At that cheap price though i might still get one and i might get TBC/DNR NTSC too a bit later. i dont want to leave this too long though or else i will be thinking why did i not pick up one of those $15 JVCs on ebay.

All this stuff is so confusing when everyone has differing opinions on whats bad/good. I have spent months reading forums and sites and when i think i have it all worked out someone else has a differing opinion.
Cyclone82 is offline  
post #14 of 22 Old 05-08-2012, 10:51 AM
AVS Special Member
 
CitiBear's Avatar
 
Join Date: Dec 2007
Posts: 3,047
Mentioned: 0 Post(s)
Tagged: 0 Thread(s)
Quoted: 25 Post(s)
Liked: 50
Quote:
Originally Posted by Cyclone82 View Post

All this stuff is so confusing when everyone has differing opinions on whats bad/good. I have spent months reading forums and sites and when i think i have it all worked out someone else has a differing opinion.

Thats the point I was trying to make about the TBC/DNR thing. The one aspect of this that forum posters fail to factor is the relentless passage of time: aside from the DVHS models, these "high end" VCRs are all old, well-used, and getting older by the minute. Old stereo audio amplifiers were better than new models, and are relatively easy to repair/restore. Old VCRs just get worse with time, and every year that passes they get much worse. Parts get scarcer, repair people with the dedicated tools vanish, pretty soon a TBC/DNR SVHS made in 1990 will be nothing but a doorstop.

Ten-twelve years ago when digital transfer first became affordable to consumers, the long-obscure TBC/DNR vcrs were rediscovered. Many were still in decent condition, and the early capture cards and DVD recorders were so unstable and twitchy they all but required the TBC/DNR feature. These VCRs, which had been languishing in basements, garages and pawn shops for years, suddenly became the hottest thing on eBay. The Panasonic AG1980, virtually unknown outside of post-production houses and event videography studios, was being discussed by masses of people who had no use for it six months earlier. Used worn-out AG1980s that had been fetching no more than $100-200 skyrocketed overnight to asking prices of $$600-$1000 and remained there during the early-mid 2000s. The same pattern occurred with used JVCs, except the prices didn't shoot quite so high because JVC had been pimping TBC/DNR on a dozen different models for many more years than the AG1980. JVCs were far more plentiful.

So, the TBC/DNR models finally came into their own on a mass scale, after being completely ignored during their original marketing lifetime. They had their moment, but that moment has now passed: if you didn't buy one before the stampede of 2003, you missed the boat and should consider passing on the idea. SuperEye and I both agree on this point, and we usually debate everything (having both worked in professional video but with divergent approaches and experiences). We agree for two reasons: by 2012 the old machines have been worn down to a nub so the pickings are poor, and the absolute necessity of using one has actually dropped off dramatically. In 2002 you could not transfer a VHS to digital without a TBC/DNR model: the result would be ripples and waves and jaggies and tearing and instability in the transfer (because the early consumer encoders basically sucked and were not optimized for tape dubbing).
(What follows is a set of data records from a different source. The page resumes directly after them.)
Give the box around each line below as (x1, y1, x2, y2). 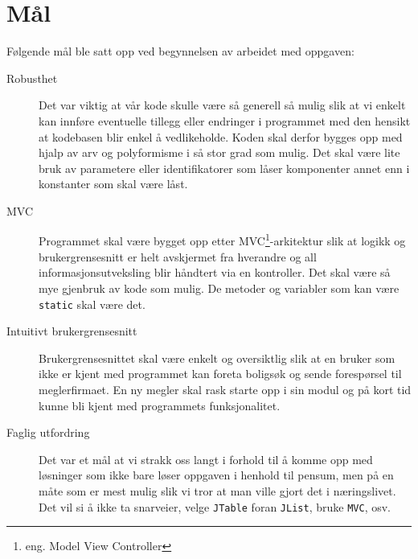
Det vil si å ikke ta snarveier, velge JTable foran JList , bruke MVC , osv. (39, 498, 391, 515)
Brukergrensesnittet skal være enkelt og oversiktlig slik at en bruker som (39, 349, 395, 366)
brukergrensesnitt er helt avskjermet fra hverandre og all (39, 248, 317, 265)
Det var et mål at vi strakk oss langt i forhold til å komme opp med (39, 450, 373, 467)
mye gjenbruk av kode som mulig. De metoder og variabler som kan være (39, 279, 400, 296)
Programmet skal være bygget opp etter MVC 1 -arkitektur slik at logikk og (39, 230, 406, 249)
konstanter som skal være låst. (39, 175, 188, 192)
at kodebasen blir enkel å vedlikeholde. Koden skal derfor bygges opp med (39, 128, 403, 145)
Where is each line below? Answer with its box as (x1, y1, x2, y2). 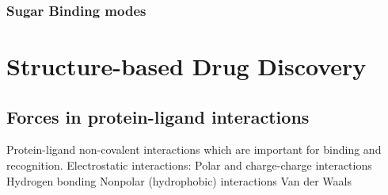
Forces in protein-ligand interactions (6, 104, 310, 128)
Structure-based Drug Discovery (6, 50, 367, 82)
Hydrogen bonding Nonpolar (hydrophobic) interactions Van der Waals (6, 172, 352, 189)
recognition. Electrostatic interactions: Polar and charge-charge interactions (6, 157, 372, 174)
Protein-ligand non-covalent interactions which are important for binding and (6, 141, 382, 158)
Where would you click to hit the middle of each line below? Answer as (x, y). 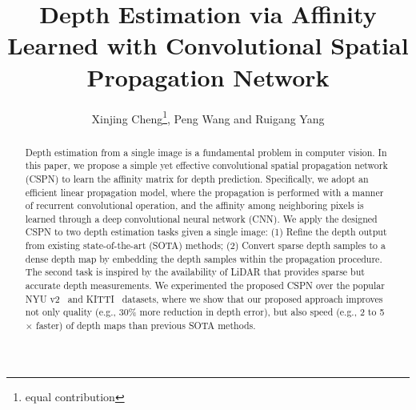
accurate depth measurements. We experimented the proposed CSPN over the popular (205, 285)
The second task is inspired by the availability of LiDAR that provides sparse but (195, 272)
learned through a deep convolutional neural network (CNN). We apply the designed (201, 218)
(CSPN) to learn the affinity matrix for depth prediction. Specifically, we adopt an (197, 178)
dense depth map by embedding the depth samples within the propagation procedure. (204, 258)
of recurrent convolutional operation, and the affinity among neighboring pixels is (194, 205)
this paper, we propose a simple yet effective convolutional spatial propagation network (206, 165)
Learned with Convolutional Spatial (208, 45)

Beginning in 2005-2006, mfrs wised up and vastly improved the tape encoding capabilities of most DVD recorders. A Pioneer 520 of 2004 was practically useless for tape dubbing without a TBC/DNR vcr and external black boxes, while a Pioneer 530 of 2005 could dub a defective VHS running inside out and backwards using nothing more than a $20 vcr bought at a garage sale. HUGE paradigm shift, happened with all recorders by 2006. The add-on video encoder boards for PCs dragged their feet quite a bit longer, and even today some are still ridiculously twitchy, but if you shop carefully many PC boards are now nearly as stable with VHS input as most DVD recorders.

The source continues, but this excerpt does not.